そんな熱気に溢れた客席が最もヒートアップするのは、なんといっても金星の瞬間でしょう!平幕力士が横綱に挑んで土をつけた瞬間は客席から一斉に座布団が飛び交い、テレビの画面越しにもその熱狂ぶりが伝わってくるようです。
(※土俵に座布団などの物を投げ入れる行為は大変危険。禁止されています。)

「金星」とは前頭が横綱に勝つこと!

金星というのは本来、平幕と呼ばれる前頭の力士が横綱を負かしたときにのみ使われる言葉です。小結・関脇・大関という三役の力士が横綱に勝ったとしても金星と言わず、通常の勝ちと同じ白星として数えます。

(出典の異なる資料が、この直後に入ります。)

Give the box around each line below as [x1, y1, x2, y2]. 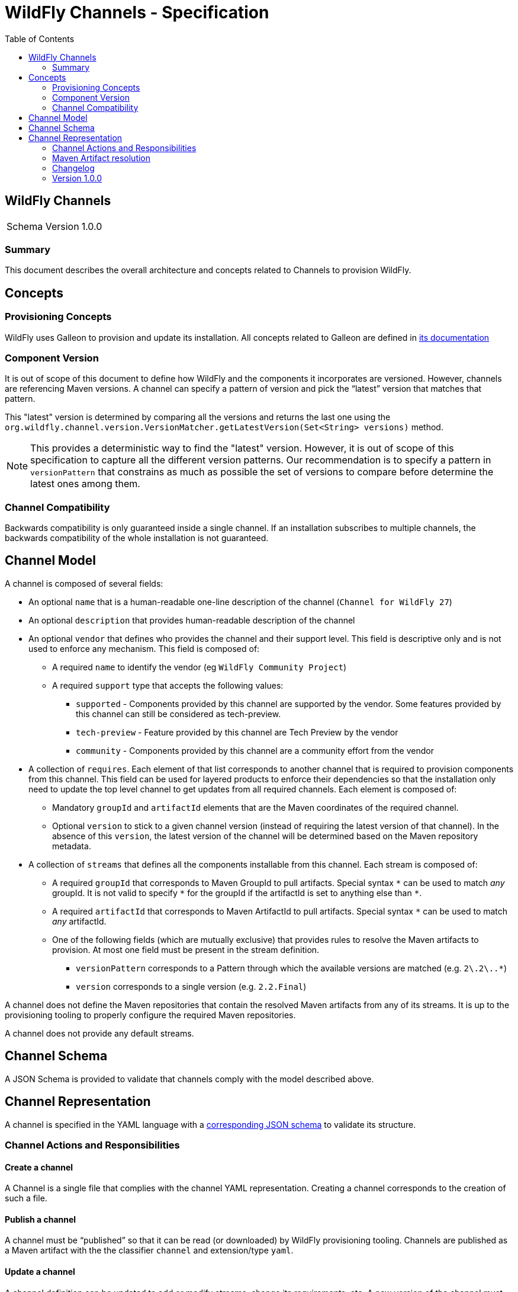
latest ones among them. [30, 478, 140, 490]
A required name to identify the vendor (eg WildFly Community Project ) [52, 661, 347, 672]
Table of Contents [5, 33, 75, 44]
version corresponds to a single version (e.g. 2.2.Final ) [76, 981, 307, 992]
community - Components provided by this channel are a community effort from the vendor [76, 745, 434, 756]
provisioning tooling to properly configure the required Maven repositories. [5, 1009, 296, 1020]
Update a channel [5, 1267, 75, 1277]
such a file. [5, 1193, 47, 1204]
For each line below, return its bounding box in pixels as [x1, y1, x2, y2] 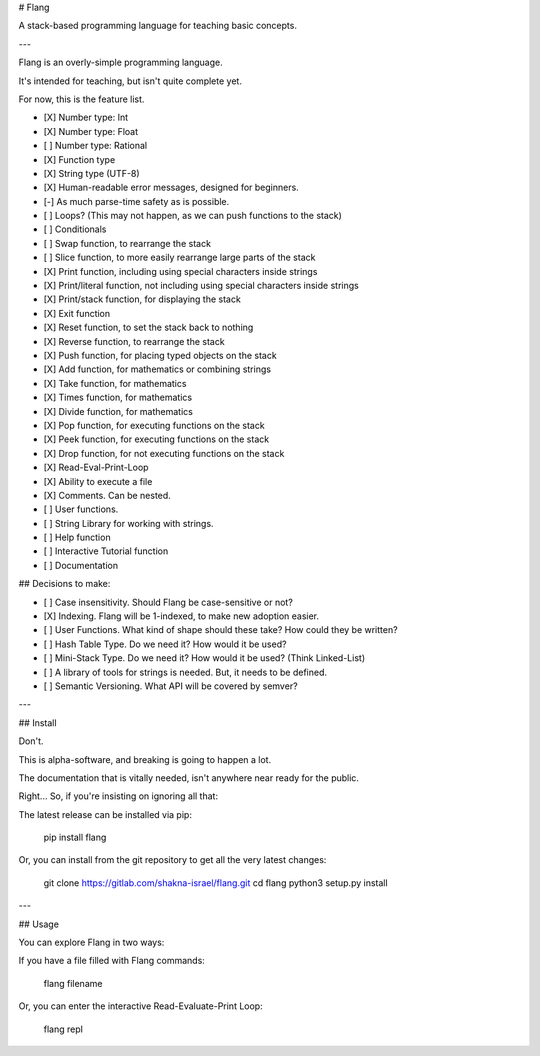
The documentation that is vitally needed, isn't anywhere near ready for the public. [18, 771, 360, 784]
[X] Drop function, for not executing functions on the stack [43, 447, 285, 459]
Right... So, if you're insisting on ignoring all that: [18, 790, 219, 802]
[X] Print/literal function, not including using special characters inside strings [43, 280, 359, 292]
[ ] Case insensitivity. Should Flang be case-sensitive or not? [43, 596, 294, 608]
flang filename [43, 977, 103, 989]
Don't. [18, 735, 44, 747]
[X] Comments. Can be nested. [43, 489, 172, 501]
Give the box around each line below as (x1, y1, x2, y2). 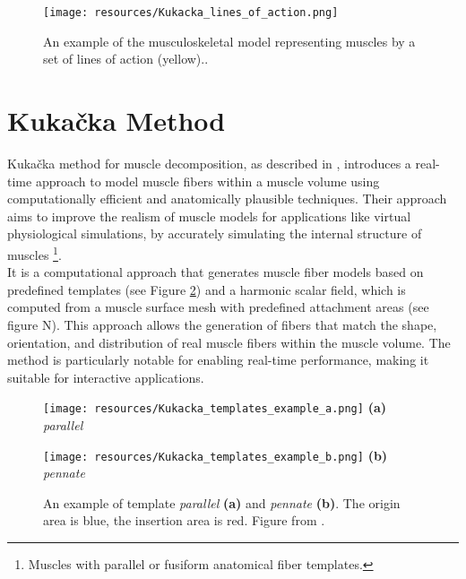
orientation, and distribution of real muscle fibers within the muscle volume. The (7, 333, 451, 351)
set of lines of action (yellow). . (43, 49, 209, 68)
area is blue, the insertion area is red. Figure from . (43, 511, 325, 530)
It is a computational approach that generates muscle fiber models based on (7, 263, 424, 281)
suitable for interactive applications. (7, 367, 204, 386)
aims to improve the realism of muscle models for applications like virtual (7, 206, 411, 225)
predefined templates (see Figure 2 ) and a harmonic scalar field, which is (7, 280, 406, 298)
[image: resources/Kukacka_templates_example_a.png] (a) (43, 398, 386, 417)
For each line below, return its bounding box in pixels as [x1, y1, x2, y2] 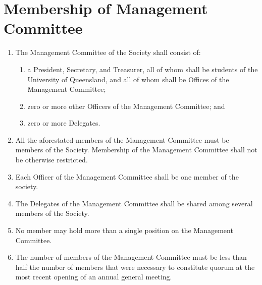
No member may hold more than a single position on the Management [15, 225, 233, 236]
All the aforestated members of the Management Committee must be [15, 134, 229, 145]
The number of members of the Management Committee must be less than [15, 252, 247, 262]
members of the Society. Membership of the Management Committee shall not [15, 144, 257, 155]
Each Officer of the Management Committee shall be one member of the [15, 171, 239, 182]
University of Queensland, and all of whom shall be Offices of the [27, 74, 229, 84]
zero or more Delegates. [27, 118, 100, 128]
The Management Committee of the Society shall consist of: [15, 47, 201, 58]
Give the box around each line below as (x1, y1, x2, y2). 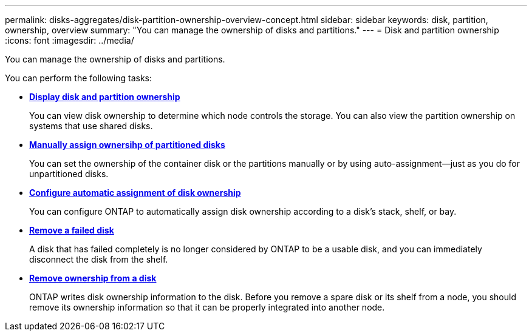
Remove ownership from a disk (29, 273, 157, 283)
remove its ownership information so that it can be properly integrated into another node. (29, 302, 385, 312)
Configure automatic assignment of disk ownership (29, 187, 241, 198)
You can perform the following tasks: (5, 73, 152, 83)
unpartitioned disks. (29, 169, 109, 179)
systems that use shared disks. (29, 121, 153, 131)
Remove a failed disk (29, 225, 114, 235)
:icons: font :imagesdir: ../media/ (5, 35, 134, 45)
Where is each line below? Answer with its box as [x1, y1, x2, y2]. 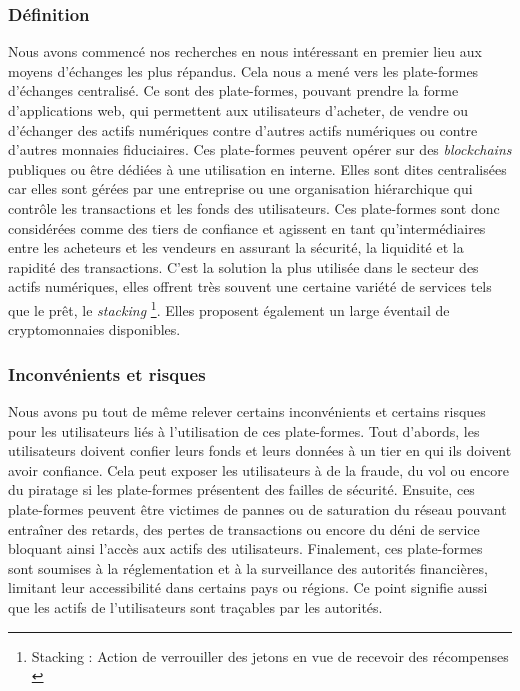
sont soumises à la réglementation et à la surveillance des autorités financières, [8, 557, 488, 578]
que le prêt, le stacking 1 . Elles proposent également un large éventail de [8, 296, 450, 320]
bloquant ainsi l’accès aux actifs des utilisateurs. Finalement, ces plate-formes [8, 538, 483, 559]
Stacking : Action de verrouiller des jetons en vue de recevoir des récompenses [31, 645, 509, 666]
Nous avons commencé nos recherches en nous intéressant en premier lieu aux [8, 41, 482, 62]
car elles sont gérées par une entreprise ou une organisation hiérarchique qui [8, 178, 473, 199]
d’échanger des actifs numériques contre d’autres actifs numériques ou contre [8, 119, 478, 140]
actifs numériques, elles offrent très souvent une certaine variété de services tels [8, 276, 492, 297]
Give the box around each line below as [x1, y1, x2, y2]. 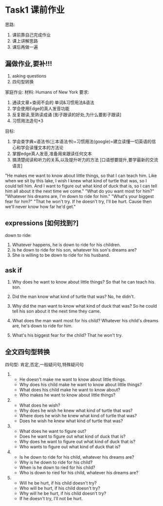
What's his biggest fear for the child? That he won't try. [12, 332, 123, 338]
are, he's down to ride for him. [12, 323, 73, 329]
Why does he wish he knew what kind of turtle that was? [19, 408, 133, 413]
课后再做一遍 [12, 44, 38, 50]
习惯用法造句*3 [12, 117, 44, 123]
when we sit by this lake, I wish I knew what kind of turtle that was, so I [5, 177, 147, 183]
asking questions [12, 73, 47, 78]
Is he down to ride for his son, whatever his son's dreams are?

相撲の世界はまさに階級社会。数百人規模の幕下力士に対し、幕内力士となることができるのはたった40名程であります。テレビ中継で見ることのできる力士は、百戦錬磨の猛者たちだったんですね。

出典:写真AC

そのうえ大相撲は総当たり戦ではありませんから、晴れて幕内力士となることができたとしても、地道に勝ちを重ねなければ横綱との取組は叶わないのです。

こうしてひたむきな努力を重ねて手にする金星がどれほどの喜びか、想像しただけで胸が熱くなります。